Figure 1. Geographical distribution of Yvetot populations and repartition of cytochrome oxidase subunit I gene (COI) lineages. Lineage 1 (L1) is shown in yellow and Lineage 2 (L2) is shown in purple.

Groups revealed by the SAMOVA analysis of mitochondrial data and STRUCTURE analysis of microsatellite data are shown. Land use is also indicated.

Individuals were preserved in pure ethanol for DNA analysis. Total genomic DNA was extracted from a segment of the anterior end of the earthworm using the CTAB extraction protocol: digestion using proteinase K, followed by protein precipitation with CTAB, a chloroform∶isoamyl alcohol (24∶1) wash and DNA precipitation with sodium acetate (3 M) and ethanol.
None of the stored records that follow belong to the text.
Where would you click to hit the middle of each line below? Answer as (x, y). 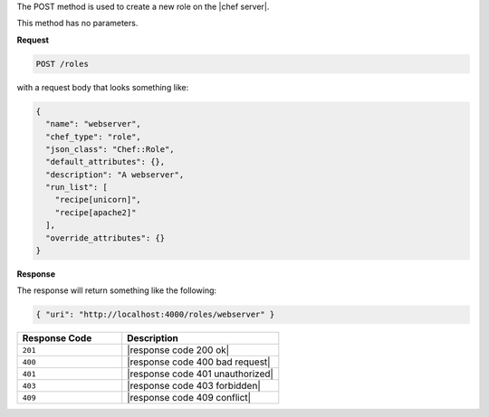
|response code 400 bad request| (199, 362)
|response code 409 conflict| (189, 398)
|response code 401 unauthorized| (200, 374)
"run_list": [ (77, 187)
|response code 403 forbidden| (194, 386)
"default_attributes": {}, (105, 162)
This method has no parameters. (77, 24)
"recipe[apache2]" (96, 212)
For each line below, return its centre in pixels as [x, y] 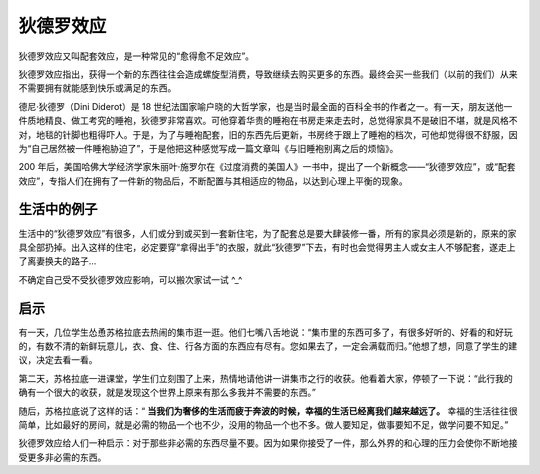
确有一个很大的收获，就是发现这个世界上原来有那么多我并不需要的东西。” [167, 392]
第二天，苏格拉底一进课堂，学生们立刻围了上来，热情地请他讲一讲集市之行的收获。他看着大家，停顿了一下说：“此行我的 [266, 378]
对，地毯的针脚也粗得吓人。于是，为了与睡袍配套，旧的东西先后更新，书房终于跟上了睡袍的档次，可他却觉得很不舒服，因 [268, 134]
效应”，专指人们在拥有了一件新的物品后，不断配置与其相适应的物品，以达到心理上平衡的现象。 [213, 181]
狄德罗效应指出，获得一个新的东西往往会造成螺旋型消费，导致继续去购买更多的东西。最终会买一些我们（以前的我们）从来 [268, 74]
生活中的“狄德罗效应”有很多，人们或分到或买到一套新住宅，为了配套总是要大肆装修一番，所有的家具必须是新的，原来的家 [267, 233]
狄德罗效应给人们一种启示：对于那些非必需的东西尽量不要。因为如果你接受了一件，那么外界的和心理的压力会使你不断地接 [268, 443]
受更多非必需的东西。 [62, 457]
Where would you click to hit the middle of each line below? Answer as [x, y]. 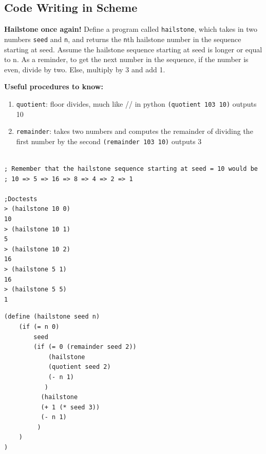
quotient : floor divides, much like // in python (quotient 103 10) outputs [136, 103]
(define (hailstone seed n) [52, 317]
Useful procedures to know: [54, 86]
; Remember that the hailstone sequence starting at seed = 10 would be [131, 169]
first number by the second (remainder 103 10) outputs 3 [109, 141]
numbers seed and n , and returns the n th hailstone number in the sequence [123, 39]
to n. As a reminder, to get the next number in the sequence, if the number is [126, 59]
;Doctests [21, 199]
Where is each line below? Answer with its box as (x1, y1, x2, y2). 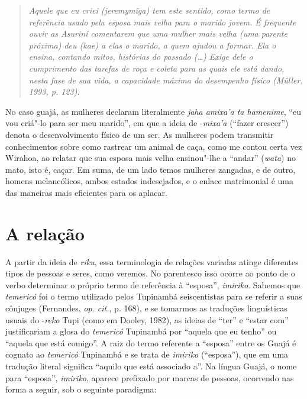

Mitochondrial DNA amplification and sequencing

A fragment of the cytochrome c oxidase subunit I mitochondrial gene (COI) was amplified and sequenced using the universal primers LCO1490 and HCO2198 [34]. For the I20 and IR populations, sequences were taken from Torres-Leguizamon et al. [27] (GenBank accession numbers JN381881–JN381930). Each amplification mixture (25 µl) contained 10 ng DNA, 12.5 µl of Taq PCR Master Mix (Qiagen, Hilden, Germany) and 0.25 µM of each primer. Polymerase chain reactions were performed using an initial denaturation step at 94°C for 3 min, followed by 40 cycles of the three following steps: denaturation at 94°C for 30 s, annealing at 49°C for 1 min and extension at 72°C for 1 min 30 s. The final extension was done at 72°C for 10 min. PCR products were purified using Microclean (Microzone Limited, Haywards Heath, UK). Both strands of amplicons were sequenced using Big-Dye Terminator Cycle sequencing kit version 1.1 (Applied Biosystems, Foster City, CA, USA) according to the standard protocol used in the genomic platform at the Mondor Institute of Biomedical Research (Créteil, France). Sequences were deposited in GenBank (Accession numbers: KF856627–KF856710).

Mitochondrial DNA sequence analysis

COI sequences were aligned manually using BioEdit v. [35]. For each population, haplotype diversity (h) and nucleotide diversity (π) were estimated using DNAsp v. 5.10 software [36]. Haplotypic richness after rarefaction to a population size of 11 individuals was estimated using Contrib software [37]. Departure from neutrality was tested using Fu's Fs [38] and Ramos-Onsins and Rozas' R2 statistic [39], which are powerful tests for detecting recent population expansion under assumptions of neutrality. R2 is appropriate for small sample sizes [39]. The significance of R2 and Fs were evaluated by comparing their observed values with their null distribution, generated by 10 000 random replicates using the empirical population sample size and observed number of segregating sites implemented by DnaSP v. 5.10. [36].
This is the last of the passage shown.